Sky High Saunders (aka Skyhigh Saunders and Sky-High Saunders)is a 1927 American silent action film directed by Bruce M. Mitchell. The film stars Al Wilson (playing both "Sky-High" Saunders and his twin brother, Michael Saunders), Elsie Tarron and Frank Rice. Sky High Saunders was one of a series of films that showcased the exploits of the stunt pilots in Hollywood.

==Plot==
While searching for his twin brother, Michael Saunders, whom his family believes was killed in combat, "Sky-High" Saunders discovers a gang of aircraft smugglers. The leader, George Delatour, is in love with schoolteacher Helen Leland, whom Sky-High saves from the smuggler's unwelcome attentions, knocking him unconscious in a fight.

Mistaking Sky-High for Michael, Delatour seeks to get even but is convinced that he has been "seeing things." On the trail of the smugglers, Sky-High shoots down his brother's aircraft; Michael dies in his arms.

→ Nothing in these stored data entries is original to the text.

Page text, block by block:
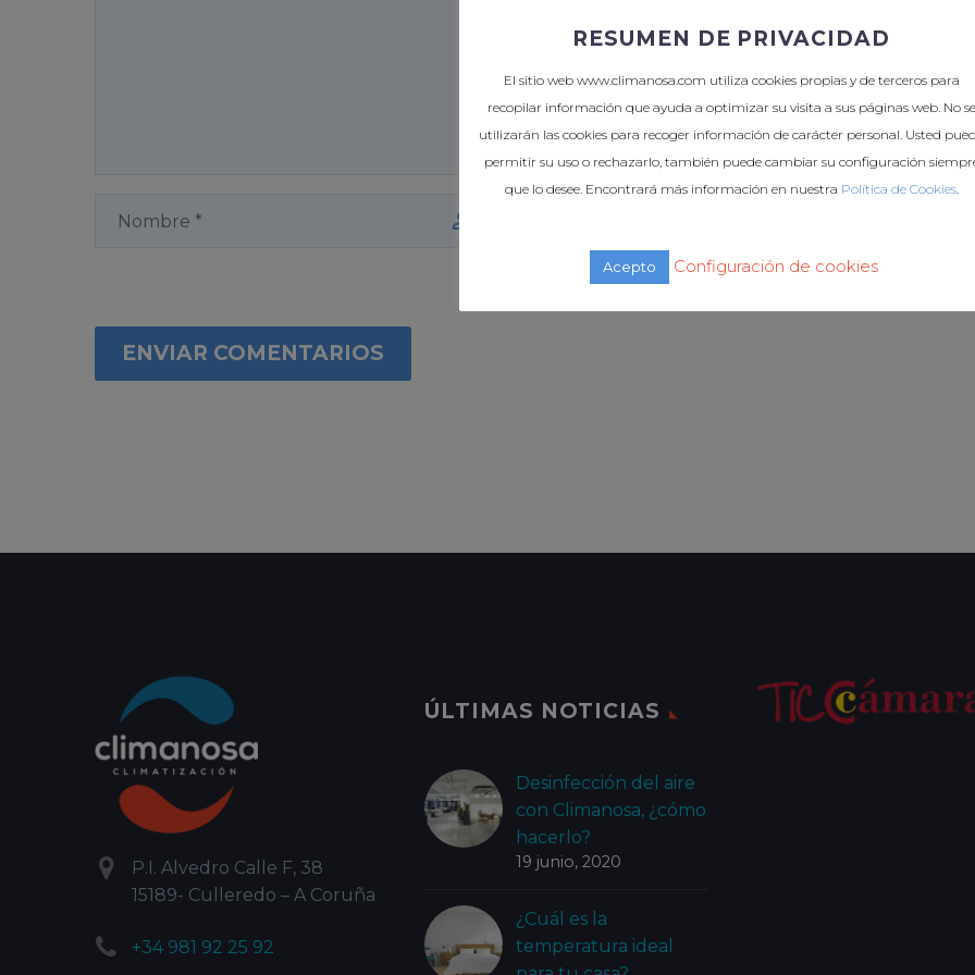
ENVIAR COMENTARIOS


P.I. Alvedro Calle F, 38
15189- Culleredo – A Coruña

 +34 981 92 25 92
ÚLTIMAS NOTICIAS
Desinfección del aire
con Climanosa, ¿cómo
hacerlo?
19 junio, 2020
¿Cuál es la
temperatura ideal
RESUMEN DE PRIVACIDAD
El sitio web www.climanosa.com utiliza cookies propias y de terceros para
recopilar información que ayuda a optimizar su visita a sus páginas web. No se
utilizarán las cookies para recoger información de carácter personal. Usted
permitir su uso o rechazarlo, también puede cambiar su configuración
que lo desee. Encontrará más información en nuestra Política de Cookies.
Acepto Configuración de cookies
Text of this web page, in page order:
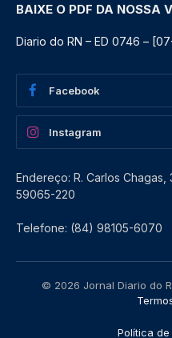
BAIXE O PDF DA NOSSA
Diario do RN – ED 0746 –
Facebook
Instagram
Endereço: R. Carlos Chagas,
59065-220
Telefone: (84) 98105-6070
© 2026 Jornal Diario do
Política
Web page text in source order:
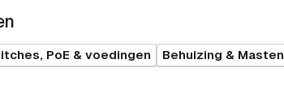
PoE & voedingen Behuizing & Masten
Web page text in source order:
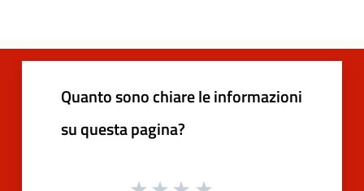
Quanto sono chiare le informazioni
su questa pagina?
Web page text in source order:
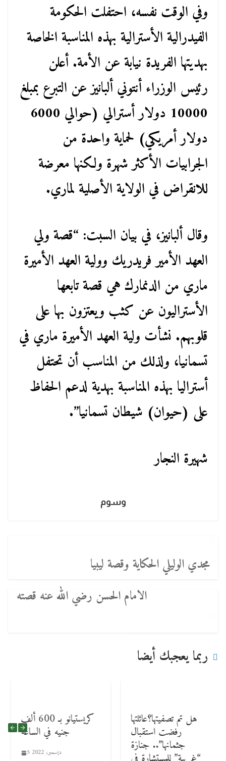
وفي الوقت نفسه، احتفلت الحكومة
الفيدرالية الأسترالية بهذه المناسبة الخاصة
بهديتها الفريدة نيابة عن الأمة. أعلن
رئيس الوزراء أنتوني ألبانيز عن التبرع بمبلغ
10000 دولار أسترالي (حوالي 6000
دولار أمريكي) لحماية واحدة من
الجرابيات الأكثر شهرة ولكنها معرضة
للانقراض في الولاية الأصلية لماري.
وقال ألبانيز، في بيان السبت: “قصة ولي
العهد الأمير فريدريك وولية العهد الأميرة
ماري من الدنمارك هي قصة تابعها
الأستراليون عن كثب ويعتزون بها على
قلوبهم. نشأت ولية العهد الأميرة ماري في
تسمانيا، ولذلك من المناسب أن تحتفل
أستراليا بهذه المناسبة بهدية لدعم الحفاظ
على (حيوان) شيطان تسمانيا”.
شهيرة النجار
وسوم
مجدي الوليلي الحكاية وقصة ليبيا
الامام الحسن رضي الله عنه قصته
ربما يعجبك أيضا
كريستيانو بـ 600 ألف
جنيه في الساعة
5 ديسمبر، 2022
هل تم تصفيتها؟عائلتها
رفضت استقبال
جثمانها”.. جنازة

Sky-High keeps a rendezvous with the gang, disguised as his brother, and with aid from Army aircraft he dynamites their mountain stronghold while dealing with Delatour on the wings of his aircraft. Sky-High even ends up with his brother's girlfriend.

==Cast==

- Al Wilson as "Sky-High"' Saunders / Michael Saunders
- Elsie Tarron as Helen Leland
- Frank Rice as "Whispering" Hicks
- Bud Osborne as George Delatour
- Billy "Red" Jones as Kid

==Production==
Al Wilson was not only the star of Sky High Saunders but also flew as a "stunt pilot" in the film. After Wilson became a flying instructor and a short period as manager of the Mercury Aviation Company, founded by one of his students, Cecil B. DeMille, Wilson became more and more skilled in performing stunts, including wing-walking, and left the company to become a professional stunt pilot, specializing in Hollywood aviation films.

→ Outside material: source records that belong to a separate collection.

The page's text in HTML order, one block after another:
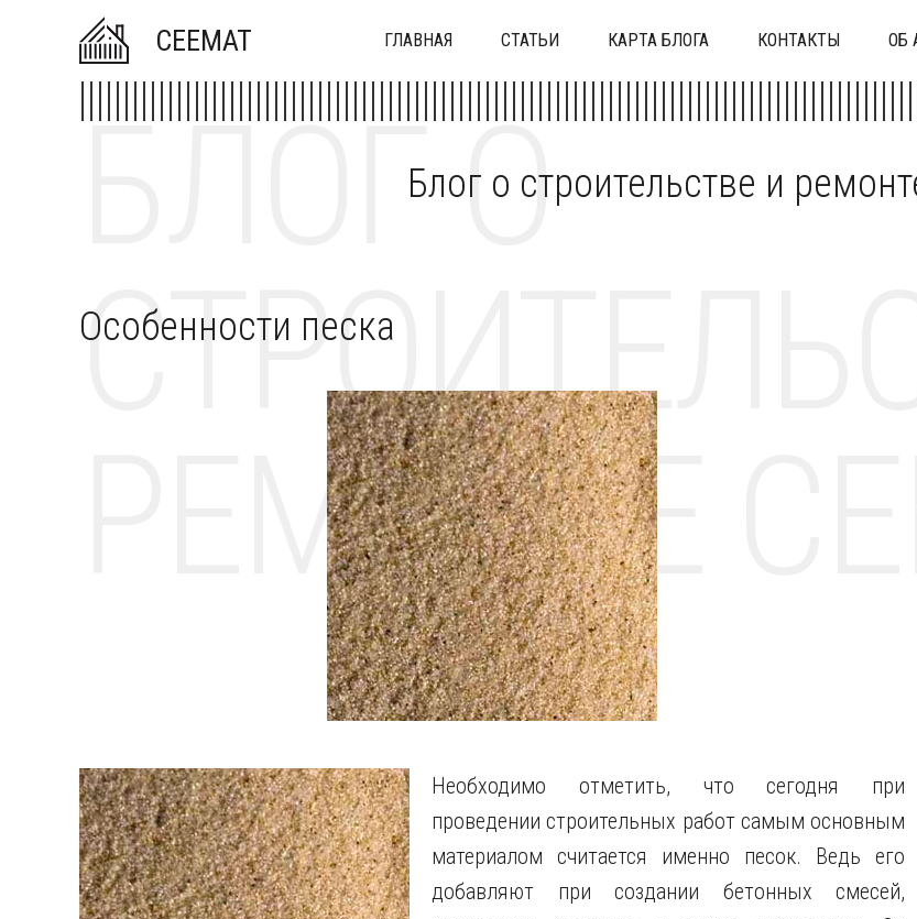
CEEMAT ГЛАВНАЯ СТАТЬИ КАРТА БЛОГА КОНТАКТЫ ОБ
Блог о строительстве и
БЛОГ О
РЕМОНТЕ
Особенности песка
Необходимо отметить, что сегодня при
проведении строительных работ самым основным
материалом считается именно песок. Ведь его
добавляют при создании бетонных смесей,
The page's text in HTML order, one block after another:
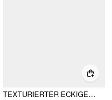
TEXTURIERTER ECKIGER AUSSCHNITT RÜSCHENBESATZ SCHLEIFE EINTEILER BADEANZUG
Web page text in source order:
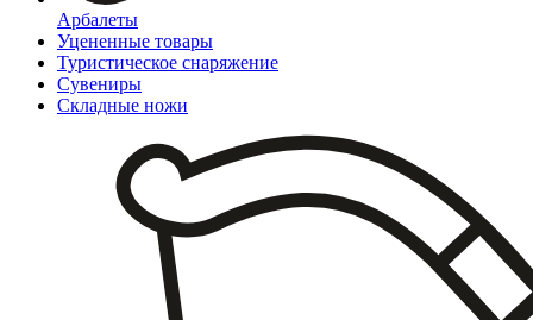
Арбалеты
Уцененные товары
Туристическое снаряжение
Сувениры
Складные ножи
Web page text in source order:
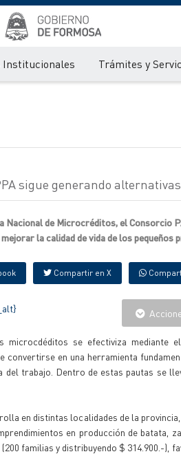
Institucionales Trámites y
sigue generando
Nacional de Microcréditos, el Consorcio
la calidad de vida de los pequeños
Compartir en X
microcdéditos se efectiviza mediante
convertirse en una herramienta
del trabajo. Dentro de estas pautas se
en distintas localidades de la
en producción de
familias y distribuyendo $ 314.900.-),
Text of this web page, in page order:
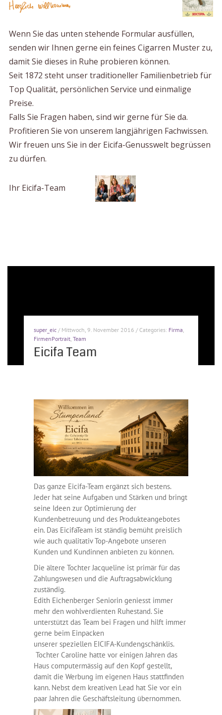
Wenn Sie das unten stehende Formular ausfüllen,
senden wir Ihnen gerne ein feines Cigarren Muster zu,
damit Sie dieses in Ruhe probieren können.
Seit 1872 steht unser traditioneller Familienbetrieb für
Top Qualität, persönlichen Service und einmalige
Preise.
Falls Sie Fragen haben, sind wir gerne für Sie da.
Profitieren Sie von unserem langjährigen Fachwissen.
Wir freuen uns Sie in der Eicifa-Genusswelt begrüssen
zu dürfen.
Ihr Eicifa-Team
super_eic / Mittwoch, 9. November 2016 / Categories: Firma
FirmenPortrait ,Team
Eicifa Team
Das ganze Eicifa-Team ergänzt sich bestens.
Jeder hat seine Aufgaben und Stärken und bringt
seine Ideen zur Optimierung der
Kundenbetreuung und des Produkteangebotes
ein. Das EicifaTeam ist ständig bemüht preislich
wie auch qualitativ Top-Angebote unseren
Kunden und Kundinnen anbieten zu können.
Die ältere Tochter Jacqueline ist primär für das
Zahlungswesen und die Auftragsabwicklung
zuständig.
Edith Eichenberger Seniorin geniesst immer
mehr den wohlverdienten Ruhestand. Sie
unterstützt das Team bei Fragen und hilft immer
gerne beim Einpacken
unserer speziellen EICIFA-Kundengschänklis.
Tochter Caroline hatte vor einigen Jahren das
Haus computermässig auf den Kopf gestellt,
damit die Werbung im eigenen Haus stattfinden
kann. Nebst dem kreativen Lead hat Sie vor ein
paar Jahren die Geschäftsleitung übernommen.

Production started on Sky High Saunders in 1927 at the newly established Wilson Aero Service at Glendale Airport, California. Wilson had joined with his brother, Roy, another pilot, to create a fixed-base operation that not only worked on Hollywood films but also offered charter and passenger flights.

Wilson worked together with stuntmen like Frank Clarke and Wally Timm and also for film companies, including Universal Pictures. After numerous appearances in stunt roles, he started his career as an actor in 1923 with the serial The Eagle's Talons. Wilson produced his own movies until 1927, when he went back to work with Universal.

==Reception==
Aviation film historian Stephen Pendo, in Aviation in the Cinema (1985) said Sky High Saunders was only one of a long list of aviation films that showcased Wilson's talents. He alternately wrote, acted and flew in a career that "spanned more than 10 years, and he acted in more films than any other professional pilot."